-- Task brief --
Read through the data and report every line in which the word "ceiling" occurs.

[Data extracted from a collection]
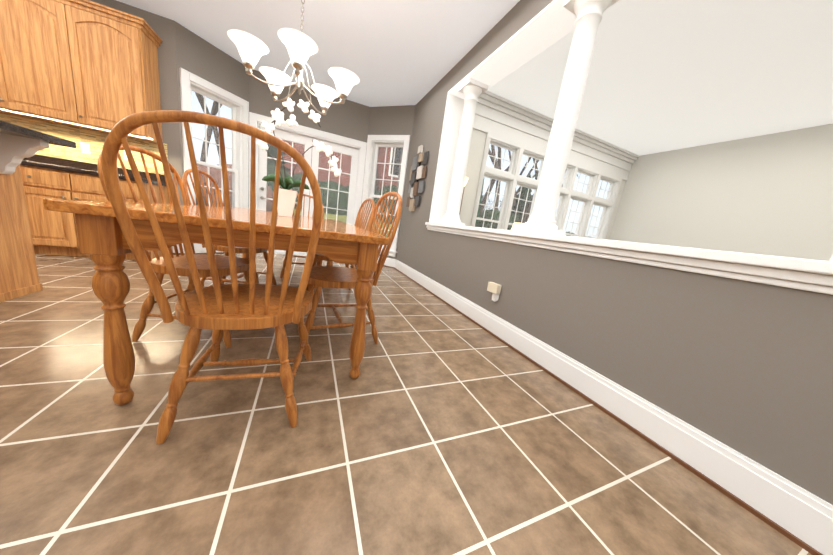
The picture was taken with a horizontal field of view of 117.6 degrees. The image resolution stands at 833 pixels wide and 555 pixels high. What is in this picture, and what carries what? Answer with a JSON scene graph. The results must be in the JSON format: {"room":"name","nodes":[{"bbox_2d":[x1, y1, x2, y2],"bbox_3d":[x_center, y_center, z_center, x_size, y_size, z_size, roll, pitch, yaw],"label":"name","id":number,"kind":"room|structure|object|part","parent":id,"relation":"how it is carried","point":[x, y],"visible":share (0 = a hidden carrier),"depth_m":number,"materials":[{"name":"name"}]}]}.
{"room":"kitchen","nodes":[
{"label":"kitchen","id":0,"kind":"room"},
{"bbox_2d":[90,0,182,204],"bbox_3d":[-5.234,-1.880,2.373,4.740,2.930,0.200,3,13,-23],"label":"wall","id":1,"kind":"structure","parent":0,"point":[163,28],"depth_m":3.04,"materials":[{"name":"beige paint"}]},
{"bbox_2d":[0,0,107,133],"bbox_3d":[-3.992,-2.214,2.494,1.119,1.100,0.358,3,13,-23],"label":"upper cabinet","id":2,"kind":"object","parent":1,"relation":"attached to","point":[40,78],"depth_m":2.46,"materials":[{"name":"brown wood"}]},
{"bbox_2d":[0,113,167,174],"bbox_3d":[-5.195,-1.606,2.343,4.408,0.380,0.011,3,13,-23],"label":"tile backsplash","id":3,"kind":"structure","parent":1,"relation":"attached to","point":[95,140],"depth_m":2.91,"materials":[{"name":"tile"}]},
{"bbox_2d":[80,142,89,153],"bbox_3d":[-3.846,-1.502,2.929,0.070,0.115,0.008,3,13,-23],"label":"outlet","id":4,"kind":"object","parent":3,"relation":"attached to","point":[85,147],"depth_m":2.93,"materials":[{"name":"white plastic"}]},
{"bbox_2d":[24,154,165,181],"bbox_3d":[-5.217,-1.371,2.390,4.428,0.100,0.020,3,13,-23],"label":"backsplash","id":5,"kind":"structure","parent":1,"relation":"attached to","point":[36,158],"depth_m":2.92,"materials":[{"name":"black stone"}]},
{"bbox_2d":[72,0,162,142],"bbox_3d":[-3.320,-2.179,2.787,0.593,1.100,0.358,3,13,-23],"label":"upper cabinet","id":6,"kind":"object","parent":1,"relation":"attached to","point":[88,65],"depth_m":2.66,"materials":[{"name":"brown wood"}]},
{"bbox_2d":[175,21,248,208],"bbox_3d":[-2.947,-1.823,3.671,0.200,2.930,0.891,12,12,21],"label":"wall","id":7,"kind":"structure","parent":0,"point":[197,55],"depth_m":3.31,"materials":[{"name":"beige paint"}]},
{"bbox_2d":[172,243,224,254],"bbox_3d":[-3.089,-0.463,3.877,0.779,0.170,0.659,3,13,-23],"label":"baseboard","id":8,"kind":"structure","parent":7,"relation":"attached to","point":[198,248],"depth_m":3.63,"materials":[{"name":"white"}]},
{"bbox_2d":[179,68,248,207],"bbox_3d":[-2.948,-1.618,3.701,0.260,2.099,0.890,12,12,21],"label":"window","id":9,"kind":"structure","parent":7,"relation":"in","point":[235,104],"depth_m":3.69,"materials":[{"name":"white wood"}]},
{"bbox_2d":[249,70,369,142],"bbox_3d":[-1.886,-1.843,4.498,1.830,2.930,0.200,3,13,-23],"label":"wall","id":10,"kind":"structure","parent":0,"point":[348,119],"depth_m":4.22,"materials":[{"name":"beige paint"}]},
{"bbox_2d":[249,112,366,255],"bbox_3d":[-1.932,-1.475,4.560,1.822,2.179,0.230,3,13,-23],"label":"door","id":11,"kind":"structure","parent":10,"relation":"attached to","point":[306,136],"depth_m":4.44,"materials":[{"name":"white wood"}]},
{"bbox_2d":[116,0,519,106],"bbox_3d":[-2.378,-2.376,-0.352,7.950,0.200,8.800,3,13,-23],"label":"ceiling","id":12,"kind":"structure","parent":0,"point":[399,52],"depth_m":2.80,"materials":[{"name":"white paint"}]},
{"bbox_2d":[227,0,359,114],"bbox_3d":[-0.712,-1.813,1.585,0.760,1.206,0.733,3,13,-23],"label":"dining chandelier","id":13,"kind":"object","parent":12,"relation":"hanging from","point":[299,45],"visible":1,"depth_m":1.62,"materials":[{"name":"white glass"}]},
{"bbox_2d":[360,105,415,258],"bbox_3d":[-0.565,-1.699,4.709,0.891,2.930,0.200,12,12,21],"label":"wall","id":14,"kind":"structure","parent":0,"point":[391,120],"depth_m":4.41,"materials":[{"name":"beige paint"}]},
{"bbox_2d":[361,135,409,256],"bbox_3d":[-0.605,-1.496,4.722,0.890,2.099,0.260,12,12,21],"label":"door","id":15,"kind":"structure","parent":14,"relation":"in","point":[375,143],"depth_m":4.64,"materials":[{"name":"white wood"}]},
{"bbox_2d":[0,253,811,554],"bbox_3d":[-2.602,0.479,0.198,8.250,0.060,8.800,3,13,-23],"label":"floor","id":16,"kind":"structure","parent":0,"point":[437,426],"depth_m":0.92,"materials":[{"name":"tile"}]},
{"bbox_2d":[0,133,42,301],"bbox_3d":[-3.125,-0.099,-0.085,2.250,1.030,3.077,3,13,-23],"label":"base cabinet","id":17,"kind":"object","parent":16,"relation":"on","point":[19,277],"depth_m":1.65,"materials":[{"name":"brown wood"}]},
{"bbox_2d":[0,121,75,147],"bbox_3d":[-2.759,-0.575,-0.136,2.164,0.065,3.298,3,13,-23],"label":"countertop","id":18,"kind":"structure","parent":17,"relation":"on","point":[9,130],"depth_m":1.53,"materials":[{"name":"black stone"}]},
{"bbox_2d":[20,162,172,258],"bbox_3d":[-3.678,-0.707,2.875,1.118,0.880,0.628,3,13,-23],"label":"base cabinet","id":19,"kind":"object","parent":16,"relation":"on","point":[52,232],"depth_m":2.57,"materials":[{"name":"brown wood"}]},
{"bbox_2d":[22,159,165,185],"bbox_3d":[-5.111,-1.231,2.129,4.428,0.040,0.633,3,13,-23],"label":"countertop","id":20,"kind":"structure","parent":19,"relation":"on","point":[29,163],"depth_m":2.58,"materials":[{"name":"black stone"}]},
{"bbox_2d":[97,145,248,347],"bbox_3d":[-1.313,-0.174,1.525,0.566,1.040,0.522,6,12,-10],"label":"chair","id":21,"kind":"object","parent":16,"relation":"on","point":[158,265],"visible":0.38,"depth_m":1.42,"materials":[{"name":"brown wood"}]},
{"bbox_2d":[101,110,321,443],"bbox_3d":[-0.669,0.022,1.012,0.522,1.040,0.566,4,12,-20],"label":"chair","id":22,"kind":"object","parent":16,"relation":"on","point":[217,308],"visible":1,"depth_m":0.82,"materials":[{"name":"brown wood"}]},
{"bbox_2d":[43,198,389,404],"bbox_3d":[-1.082,-0.104,2.030,1.060,0.760,2.310,3,13,-23],"label":"dining table","id":23,"kind":"object","parent":16,"relation":"on","point":[103,243],"visible":0.83,"depth_m":0.93,"materials":[{"name":"brown wood"}]},
{"bbox_2d":[256,98,341,216],"bbox_3d":[-0.889,-0.888,1.949,0.603,0.843,0.322,3,13,-23],"label":"potted plant","id":24,"kind":"object","parent":23,"relation":"on","point":[287,196],"visible":0.96,"depth_m":1.90,"materials":[{"name":"white plant"}]},
{"bbox_2d":[182,169,276,287],"bbox_3d":[-1.634,-0.376,2.284,0.566,1.040,0.522,5,12,-14],"label":"chair","id":25,"kind":"object","parent":16,"relation":"on","point":[221,247],"visible":0.42,"depth_m":2.17,"materials":[{"name":"brown wood"}]},
{"bbox_2d":[280,193,323,277],"bbox_3d":[-1.461,-0.550,3.252,0.522,1.040,0.566,2,13,-26],"label":"chair","id":26,"kind":"object","parent":16,"relation":"on","point":[284,264],"visible":0.33,"depth_m":3.33,"materials":[{"name":"brown wood"}]},
{"bbox_2d":[310,198,374,295],"bbox_3d":[-0.793,-0.314,2.563,0.566,1.040,0.522,2,13,-28],"label":"chair","id":27,"kind":"object","parent":16,"relation":"on","point":[358,223],"visible":0.29,"depth_m":2.53,"materials":[{"name":"brown wood"}]},
{"bbox_2d":[297,192,401,346],"bbox_3d":[-0.482,-0.098,1.723,0.566,1.040,0.522,2,13,-28],"label":"chair","id":28,"kind":"object","parent":16,"relation":"on","point":[320,277],"visible":0.6,"depth_m":1.65,"materials":[{"name":"brown wood"}]},
{"bbox_2d":[459,129,625,239],"bbox_3d":[3.015,-1.935,6.395,6.750,3.700,0.200,3,13,-23],"label":"wall","id":29,"kind":"structure","parent":0,"point":[476,150],"depth_m":5.49,"materials":[{"name":"beige paint"}]},
{"bbox_2d":[459,187,464,214],"bbox_3d":[0.797,-1.674,5.401,0.420,0.580,0.027,3,13,-23],"label":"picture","id":30,"kind":"object","parent":29,"relation":"attached to","point":[461,199],"visible":0.21,"depth_m":5.46,"materials":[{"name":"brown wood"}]},
{"bbox_2d":[471,131,621,238],"bbox_3d":[3.472,-1.592,6.633,4.810,2.865,0.280,3,13,-23],"label":"window","id":31,"kind":"structure","parent":29,"relation":"in","point":[515,178],"depth_m":6.35,"materials":[{"name":"white wood"}]},
{"bbox_3d":[1.693,-1.359,5.990,0.840,1.980,0.200,3,13,-23],"label":"family room window trim","id":32,"kind":"part","parent":31,"relation":"part of","materials":[{"name":"white wood"}]},
{"bbox_3d":[1.881,-2.693,5.716,0.840,0.590,0.200,3,13,-23],"label":"family room window trim","id":33,"kind":"part","parent":31,"relation":"part of","materials":[{"name":"white wood"}]},
{"bbox_3d":[2.554,-1.314,6.364,0.840,1.980,0.200,3,13,-23],"label":"family room window trim","id":34,"kind":"part","parent":31,"relation":"part of","materials":[{"name":"white wood"}]},
{"bbox_3d":[2.742,-2.648,6.091,0.840,0.590,0.200,3,13,-23],"label":"family room window trim","id":35,"kind":"part","parent":31,"relation":"part of","materials":[{"name":"white wood"}]},
{"bbox_3d":[3.414,-1.269,6.739,0.840,1.980,0.200,3,13,-23],"label":"family room window trim","id":36,"kind":"part","parent":31,"relation":"part of","materials":[{"name":"white wood"}]},
{"bbox_3d":[3.603,-2.603,6.466,0.840,0.590,0.200,3,13,-23],"label":"family room window trim","id":37,"kind":"part","parent":31,"relation":"part of","materials":[{"name":"white wood"}]},
{"bbox_3d":[4.275,-1.224,7.114,0.840,1.980,0.200,3,13,-23],"label":"family room window trim","id":38,"kind":"part","parent":31,"relation":"part of","materials":[{"name":"white wood"}]},
{"bbox_3d":[4.464,-2.558,6.840,0.840,0.590,0.200,3,13,-23],"label":"family room window trim","id":39,"kind":"part","parent":31,"relation":"part of","materials":[{"name":"white wood"}]},
{"bbox_3d":[5.136,-1.179,7.489,0.840,1.980,0.200,3,13,-23],"label":"family room window trim","id":40,"kind":"part","parent":31,"relation":"part of","materials":[{"name":"white wood"}]},
{"bbox_3d":[5.325,-2.513,7.215,0.840,0.590,0.200,3,13,-23],"label":"family room window trim","id":41,"kind":"part","parent":31,"relation":"part of","materials":[{"name":"white wood"}]},
{"bbox_2d":[473,91,638,180],"bbox_3d":[3.273,-3.270,5.949,6.360,0.660,0.160,3,13,-23],"label":"crown molding","id":42,"kind":"structure","parent":29,"relation":"attached to","point":[499,116],"depth_m":5.74,"materials":[{"name":"white wood"}]},
{"bbox_2d":[392,0,832,504],"bbox_3d":[1.323,-1.083,1.327,0.330,3.600,8.000,3,13,-23],"label":"wall","id":43,"kind":"structure","parent":0,"point":[745,368],"depth_m":1.15,"materials":[{"name":"beige paint"}]},
{"bbox_2d":[406,145,428,210],"bbox_3d":[-0.003,-1.529,3.942,0.053,0.960,0.665,3,13,-23],"label":"collage","id":44,"kind":"object","parent":43,"relation":"attached to","point":[418,187],"visible":0.94,"depth_m":3.87,"materials":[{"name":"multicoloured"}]},
{"bbox_2d":[487,282,501,300],"bbox_3d":[0.672,0.125,2.199,0.049,0.150,0.120,3,13,-23],"label":"outlet","id":45,"kind":"object","parent":43,"relation":"attached to","point":[494,288],"visible":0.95,"depth_m":2.17,"materials":[{"name":"white plastic"}]},
{"bbox_2d":[377,256,832,554],"bbox_3d":[0.614,0.542,1.531,0.650,0.170,8.130,3,13,-23],"label":"baseboard","id":46,"kind":"structure","parent":43,"relation":"attached to","point":[797,515],"depth_m":1.08,"materials":[{"name":"white wood"}]},
{"bbox_2d":[425,0,832,294],"bbox_3d":[1.617,-0.753,0.600,0.430,1.730,6.320,3,13,-23],"label":"trim","id":47,"kind":"structure","parent":43,"relation":"attached to","point":[551,23],"depth_m":1.74,"materials":[{"name":"white wood"}]},
{"bbox_2d":[438,77,488,225],"bbox_3d":[0.556,-1.462,3.121,0.259,1.610,0.259,3,13,-23],"label":"column","id":48,"kind":"structure","parent":47,"relation":"on","point":[472,90],"depth_m":3.04,"materials":[{"name":"white wood"}]},
{"bbox_2d":[515,0,618,234],"bbox_3d":[1.088,-1.128,1.858,0.259,1.610,0.259,3,13,-23],"label":"column","id":49,"kind":"structure","parent":47,"relation":"on","point":[589,16],"depth_m":1.79,"materials":[{"name":"white paint"}]},
{"bbox_2d":[487,0,832,155],"bbox_3d":[0.980,-2.649,0.935,15.100,0.740,8.900,3,13,-23],"label":"ceiling","id":50,"kind":"structure","parent":0,"point":[666,75],"depth_m":3.79,"materials":[{"name":"white paint"}]},
{"bbox_2d":[609,123,832,260],"bbox_3d":[7.524,-0.830,4.120,0.200,3.700,8.200,3,13,-23],"label":"wall","id":51,"kind":"structure","parent":0,"point":[770,194],"depth_m":5.38,"materials":[{"name":"beige paint"}]},
{"bbox_3d":[4.350,0.864,3.119,6.850,0.059,8.600,3,13,-23],"label":"floor","id":52,"kind":"structure","parent":0,"visible":0},
{"bbox_3d":[1.996,-0.305,5.280,0.550,0.700,0.500,3,13,-23],"label":"table","id":53,"kind":"object","parent":52,"relation":"on","visible":0},
{"bbox_2d":[511,222,523,230],"bbox_3d":[2.072,-0.873,5.161,0.400,0.470,0.400,3,13,-23],"label":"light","id":54,"kind":"object","parent":53,"relation":"on","point":[514,226],"visible":0.06,"depth_m":5.06,"materials":[{"name":"metal"}]},
{"label":"outside","id":55,"kind":"structure","parent":0,"visible":0},
{"bbox_2d":[277,209,391,237],"bbox_3d":[-9.309,-5.097,21.474,120.000,1.250,130.000,3,13,-23],"label":"lawn","id":56,"kind":"structure","parent":55,"point":[339,217],"depth_m":9.56,"materials":[{"name":"green plant"}]},
{"bbox_2d":[195,92,589,236],"bbox_3d":[-6.982,-15.161,32.438,98.844,17.233,60.342,3,13,-23],"label":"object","id":57,"kind":"object","parent":56,"relation":"on","point":[324,179],"depth_m":11.10,"materials":[{"name":"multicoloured plant"}]}
]}

-- Written answer --
{"bbox_2d":[116,0,519,106],"bbox_3d":[-2.378,-2.376,-0.352,7.950,0.200,8.800,3,13,-23],"label":"ceiling","id":12,"kind":"structure","parent":0,"point":[399,52],"depth_m":2.80,"materials":[{"name":"white paint"}]},
{"bbox_2d":[487,0,832,155],"bbox_3d":[0.980,-2.649,0.935,15.100,0.740,8.900,3,13,-23],"label":"ceiling","id":50,"kind":"structure","parent":0,"point":[666,75],"depth_m":3.79,"materials":[{"name":"white paint"}]},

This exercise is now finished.